Please give every record below again exactly, and keep the pictures out.
--- DATA FOR THIS EXERCISE ---
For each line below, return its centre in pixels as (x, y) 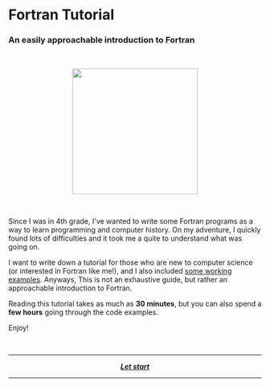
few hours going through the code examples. (83, 312)
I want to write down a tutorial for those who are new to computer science (131, 262)
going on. (24, 247)
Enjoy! (19, 328)
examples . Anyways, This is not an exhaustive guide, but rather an (118, 280)
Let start (135, 367)
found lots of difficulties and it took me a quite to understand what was (125, 238)
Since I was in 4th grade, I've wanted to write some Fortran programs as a (131, 221)
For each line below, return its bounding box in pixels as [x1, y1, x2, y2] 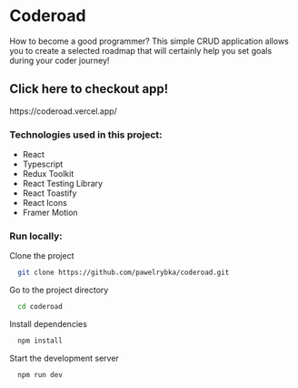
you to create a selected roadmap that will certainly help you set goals [9, 45, 273, 56]
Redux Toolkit [22, 168, 74, 179]
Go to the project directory [9, 284, 109, 296]
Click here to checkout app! [9, 81, 169, 97]
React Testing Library [22, 179, 103, 189]
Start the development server [9, 352, 120, 363]
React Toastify [22, 188, 77, 199]
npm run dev [17, 370, 64, 379]
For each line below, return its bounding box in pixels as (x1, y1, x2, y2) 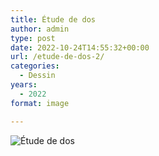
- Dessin (19, 71, 56, 81)
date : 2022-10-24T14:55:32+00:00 (10, 42, 150, 53)
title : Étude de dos (10, 14, 97, 25)
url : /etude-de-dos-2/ (10, 52, 105, 62)
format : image (10, 98, 70, 108)
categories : (10, 61, 60, 71)
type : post (10, 33, 56, 43)
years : (10, 80, 38, 90)
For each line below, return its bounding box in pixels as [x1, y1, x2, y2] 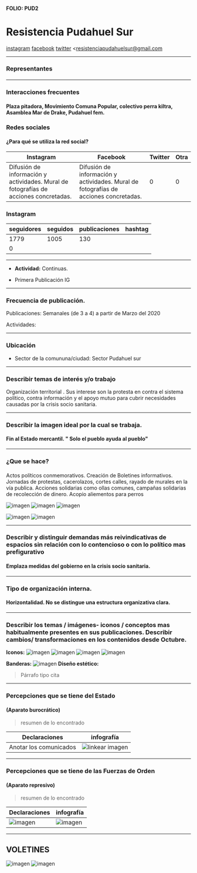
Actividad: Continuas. [14, 265, 69, 272]
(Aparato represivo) [6, 781, 56, 788]
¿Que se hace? [6, 457, 49, 465]
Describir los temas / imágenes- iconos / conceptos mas [6, 621, 170, 629]
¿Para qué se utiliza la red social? [6, 138, 89, 145]
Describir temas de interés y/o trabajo [6, 375, 116, 383]
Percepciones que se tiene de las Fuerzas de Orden [6, 767, 155, 775]
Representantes [6, 65, 53, 73]
---
§ **RESULT OF THE TASK**:
For each line below, return its centre in pixels as (x, y) 
few hours going through the code examples. (83, 312)
I want to write down a tutorial for those who are new to computer science (131, 262)
going on. (24, 247)
Enjoy! (19, 328)
examples . Anyways, This is not an exhaustive guide, but rather an (118, 280)
Let start (135, 367)
found lots of difficulties and it took me a quite to understand what was (125, 238)
Since I was in 4th grade, I've wanted to write some Fortran programs as a (131, 221)
For each line below, return its bounding box in pixels as [x1, y1, x2, y2] 
you to create a selected roadmap that will certainly help you set goals [9, 45, 273, 56]
Redux Toolkit [22, 168, 74, 179]
Go to the project directory [9, 284, 109, 296]
Click here to checkout app! [9, 81, 169, 97]
React Testing Library [22, 179, 103, 189]
Start the development server [9, 352, 120, 363]
React Toastify [22, 188, 77, 199]
npm run dev [17, 370, 64, 379]
For each line below, return its bounding box in pixels as (x1, y1, x2, y2) 
- Dessin (19, 71, 56, 81)
date : 2022-10-24T14:55:32+00:00 (10, 42, 150, 53)
title : Étude de dos (10, 14, 97, 25)
url : /etude-de-dos-2/ (10, 52, 105, 62)
format : image (10, 98, 70, 108)
categories : (10, 61, 60, 71)
type : post (10, 33, 56, 43)
years : (10, 80, 38, 90)
For each line below, return its bounding box in pixels as [x1, y1, x2, y2] 
Actividad: Continuas. [14, 265, 69, 272]
(Aparato represivo) [6, 781, 56, 788]
¿Que se hace? [6, 457, 49, 465]
Describir los temas / imágenes- iconos / conceptos mas [6, 621, 170, 629]
¿Para qué se utiliza la red social? [6, 138, 89, 145]
Describir temas de interés y/o trabajo [6, 375, 116, 383]
Percepciones que se tiene de las Fuerzas de Orden [6, 767, 155, 775]
Representantes [6, 65, 53, 73]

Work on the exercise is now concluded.